For seven months, Brother Levine served in that position and had a blast. “It’s really exploded in the past year. We actually just had an event in Los Angeles broadcasted on ESPN.” MLP has 24 teams with a roster of owners including LeBron James owning the New York team, Mark Cuban owning the Dallas team, Tom Brady owning the Vegas team, Drew Brees owning the LA team which won the season championship and many other big names. “It’s a lot of fun and a lot of work too. After leaving Goldman Sachs, I know I can add value to things I’m passionate about but have fun. I’ve been very fortunate to kind of stumble into something that I enjoy so much, that has been such a great opportunity.”
Brother Levine is also a minority investor in the Vegas Golden Knights, which recently won the Stanley Cup. He went to the last few home games during the final, getting to be on the ice when they won, even drinking from the cup itself and is getting a championship ring “I know a few of the players and so few people who have ever picked up a hockey stick get the opportunity to have that type of unique success.

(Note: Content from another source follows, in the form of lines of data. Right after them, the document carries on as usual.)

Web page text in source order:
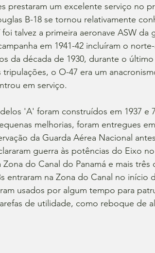
prestaram um excelente serviço no
B-18 se tornou relativamente
talvez a primeira aeronave ASW da
em 1941-42 incluíram o
da década de 1930, durante o
tripulações, o O-47 era um
em serviço.
'A' foram construídos em 1937 e
melhorias, foram entregues
da Guarda Aérea Nacional
guerra às potências do Eixo
Zona do Canal do Panamá e mais
entraram na Zona do Canal no início
usados ​​por algum tempo para
de utilidade, como reboque de

They’ve put in thousands and thousands of hours, going back to when they were in Peewee Hockey at five years old, waking up at five in the morning to play.”
Looking back, Brother Levine has never been motivated by prestige or ego. He is extremely humbled and grateful for the opportunities that he has received. “You’re balancing risk and reward which was my job basically. I’m constantly thinking about what are the upsides versus the downsides. I’ve given myself the deathbed test which is basically when you’ve got a big life decision you say to yourself, ‘If I was sitting on my deathbed … hopefully at some point far in the future… would I know that I had done it right?’ It helps put your critical life decisions and key priorities in perspective.”